Data for the task »
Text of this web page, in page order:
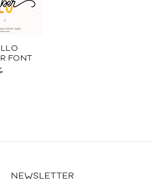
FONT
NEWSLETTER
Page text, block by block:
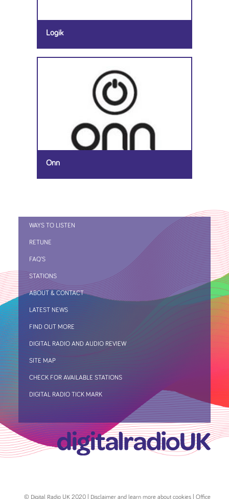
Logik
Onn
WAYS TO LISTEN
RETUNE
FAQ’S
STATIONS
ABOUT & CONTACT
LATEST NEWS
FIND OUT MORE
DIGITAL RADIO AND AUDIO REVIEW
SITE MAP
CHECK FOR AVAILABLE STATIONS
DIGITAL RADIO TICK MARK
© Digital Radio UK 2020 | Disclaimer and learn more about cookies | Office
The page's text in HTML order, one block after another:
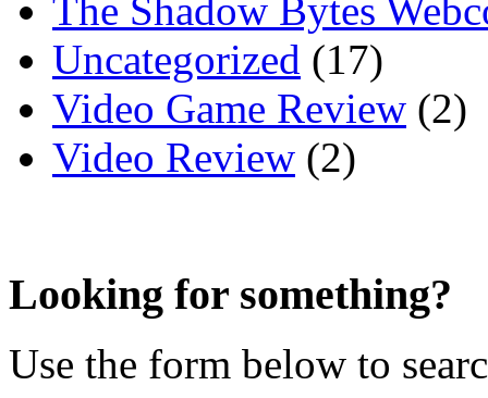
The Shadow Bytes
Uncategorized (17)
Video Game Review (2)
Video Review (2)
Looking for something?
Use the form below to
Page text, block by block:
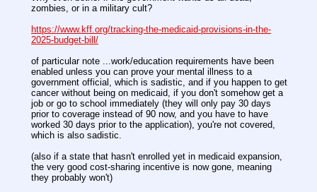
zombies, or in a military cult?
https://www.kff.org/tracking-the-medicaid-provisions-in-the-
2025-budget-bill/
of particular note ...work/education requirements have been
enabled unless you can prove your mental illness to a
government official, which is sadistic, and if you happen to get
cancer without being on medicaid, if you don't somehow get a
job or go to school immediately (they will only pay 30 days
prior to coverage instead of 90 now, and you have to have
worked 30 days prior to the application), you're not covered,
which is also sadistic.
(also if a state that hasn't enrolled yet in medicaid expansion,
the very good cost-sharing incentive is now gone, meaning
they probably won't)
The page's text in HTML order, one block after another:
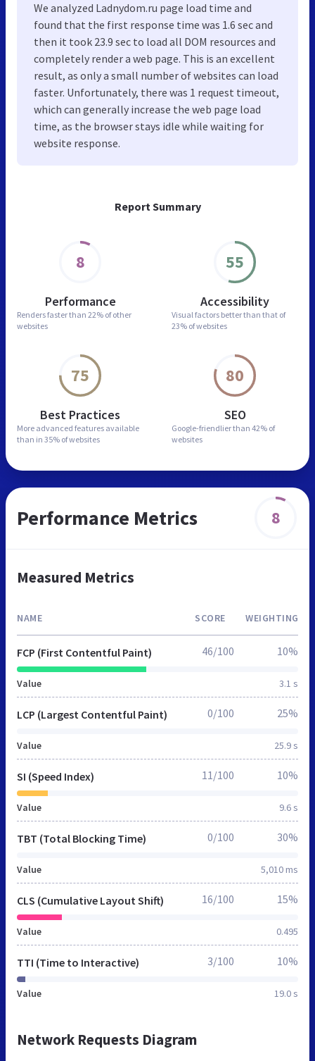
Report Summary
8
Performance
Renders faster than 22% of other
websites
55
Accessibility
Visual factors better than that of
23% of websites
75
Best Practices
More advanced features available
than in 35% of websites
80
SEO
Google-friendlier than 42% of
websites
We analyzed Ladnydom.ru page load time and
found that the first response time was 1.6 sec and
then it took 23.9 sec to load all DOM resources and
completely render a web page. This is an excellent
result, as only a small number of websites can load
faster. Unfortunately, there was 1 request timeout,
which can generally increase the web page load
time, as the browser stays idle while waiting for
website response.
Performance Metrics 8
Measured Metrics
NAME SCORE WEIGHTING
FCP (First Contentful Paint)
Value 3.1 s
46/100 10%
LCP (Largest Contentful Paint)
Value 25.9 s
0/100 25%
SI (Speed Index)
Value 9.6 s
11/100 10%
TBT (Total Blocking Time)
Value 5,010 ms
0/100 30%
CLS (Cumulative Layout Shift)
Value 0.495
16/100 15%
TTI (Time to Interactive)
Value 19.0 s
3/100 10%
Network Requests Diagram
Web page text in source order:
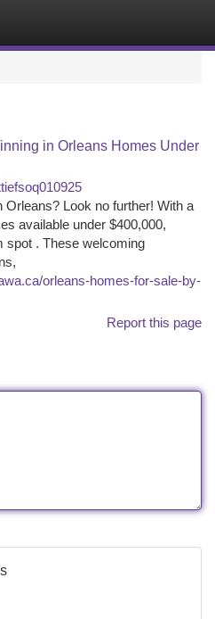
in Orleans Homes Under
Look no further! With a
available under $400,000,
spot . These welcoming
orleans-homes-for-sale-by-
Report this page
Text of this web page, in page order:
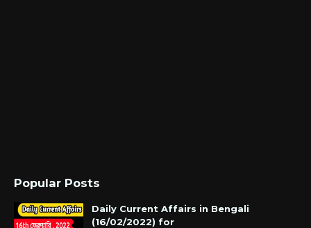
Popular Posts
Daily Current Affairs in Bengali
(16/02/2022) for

* * *

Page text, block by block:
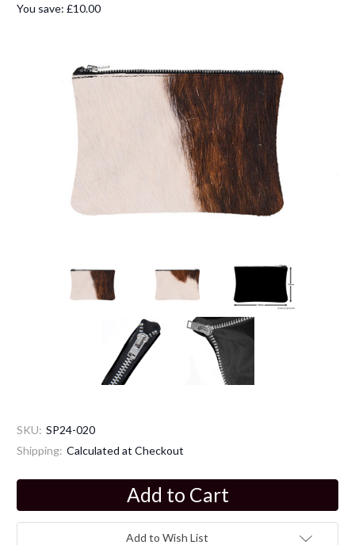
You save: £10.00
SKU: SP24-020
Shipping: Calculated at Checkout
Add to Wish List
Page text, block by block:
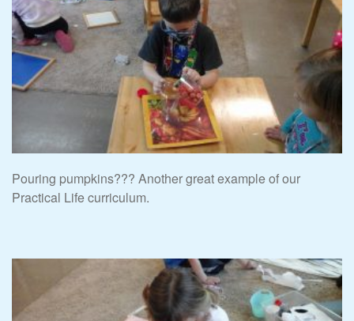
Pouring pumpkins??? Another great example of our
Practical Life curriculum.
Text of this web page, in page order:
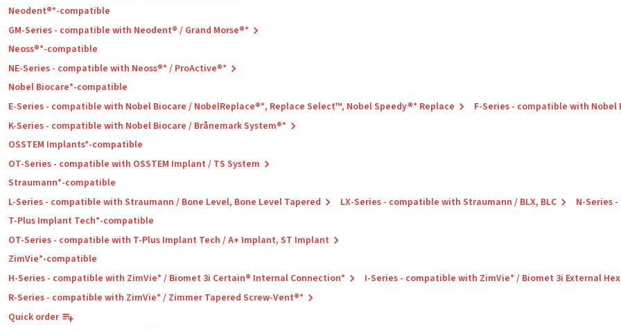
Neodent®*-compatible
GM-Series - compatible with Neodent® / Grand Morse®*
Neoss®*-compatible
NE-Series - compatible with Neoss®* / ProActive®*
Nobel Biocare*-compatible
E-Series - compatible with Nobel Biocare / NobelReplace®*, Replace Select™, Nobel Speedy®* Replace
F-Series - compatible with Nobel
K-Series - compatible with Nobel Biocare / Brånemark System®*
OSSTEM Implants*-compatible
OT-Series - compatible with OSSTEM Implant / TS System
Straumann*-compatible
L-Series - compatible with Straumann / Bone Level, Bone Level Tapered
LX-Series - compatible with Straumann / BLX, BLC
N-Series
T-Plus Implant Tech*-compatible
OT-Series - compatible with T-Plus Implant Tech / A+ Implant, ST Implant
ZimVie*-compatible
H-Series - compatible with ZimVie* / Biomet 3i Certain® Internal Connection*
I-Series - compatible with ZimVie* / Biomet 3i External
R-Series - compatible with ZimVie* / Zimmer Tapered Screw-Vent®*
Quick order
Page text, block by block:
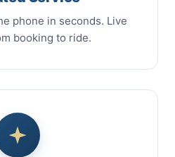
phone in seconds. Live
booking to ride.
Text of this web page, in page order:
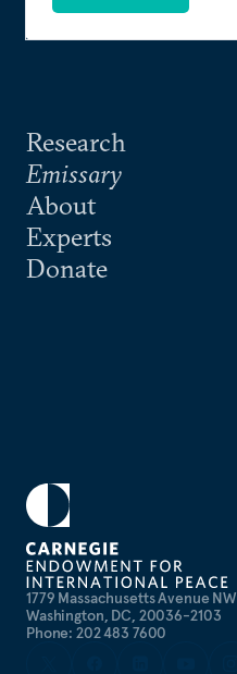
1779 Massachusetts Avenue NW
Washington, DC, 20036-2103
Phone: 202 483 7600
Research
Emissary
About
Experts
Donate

Required action » Search the listing for the string "only". Copy each line where it is found.

Task solution »
job or go to school immediately (they will only pay 30 days
result, as only a small number of websites can load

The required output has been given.